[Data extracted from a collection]
BEGIN
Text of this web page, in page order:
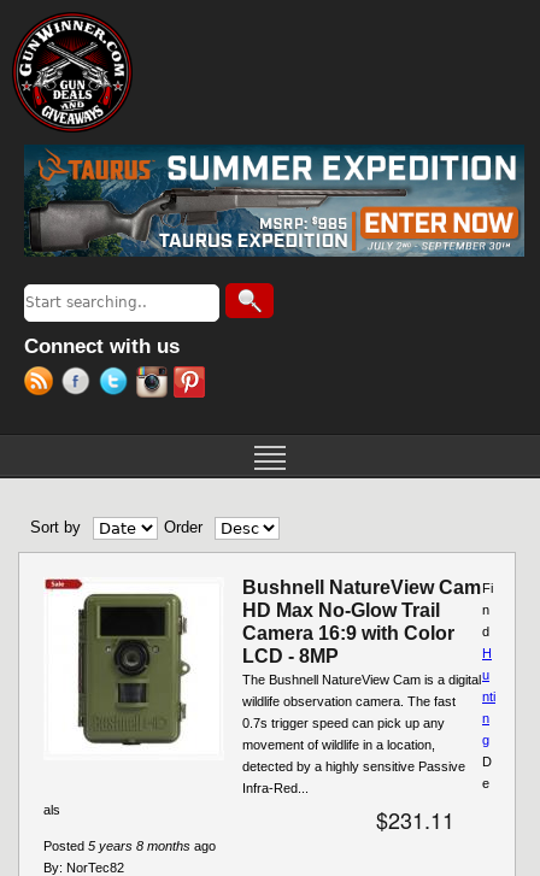
Search form
Search
Connect with us
Sort by Order
Bushnell NatureView Cam
HD Max No-Glow Trail
Camera 16:9 with Color
LCD - 8MP
The Bushnell NatureView Cam is a digital
wildlife observation camera. The fast
0.7s trigger speed can pick up any
movement of wildlife in a location,
detected by a highly sensitive Passive
Infra-Red...
$231.11
Posted 5 years 8 months ago
By: NorTec82
Fi
n
d
H
u
nti
n
g
D
e
als
END
# TASK OBJECTIVE
The entries above need an exact copy without their pictures.

# SOLVED PROBLEM
Text of this web page, in page order:
Search form
Search
Connect with us
Sort by Order
Bushnell NatureView Cam
HD Max No-Glow Trail
Camera 16:9 with Color
LCD - 8MP
The Bushnell NatureView Cam is a digital
wildlife observation camera. The fast
0.7s trigger speed can pick up any
movement of wildlife in a location,
detected by a highly sensitive Passive
Infra-Red...
$231.11
Posted 5 years 8 months ago
By: NorTec82
Fi
n
d
H
u
nti
n
g
D
e
als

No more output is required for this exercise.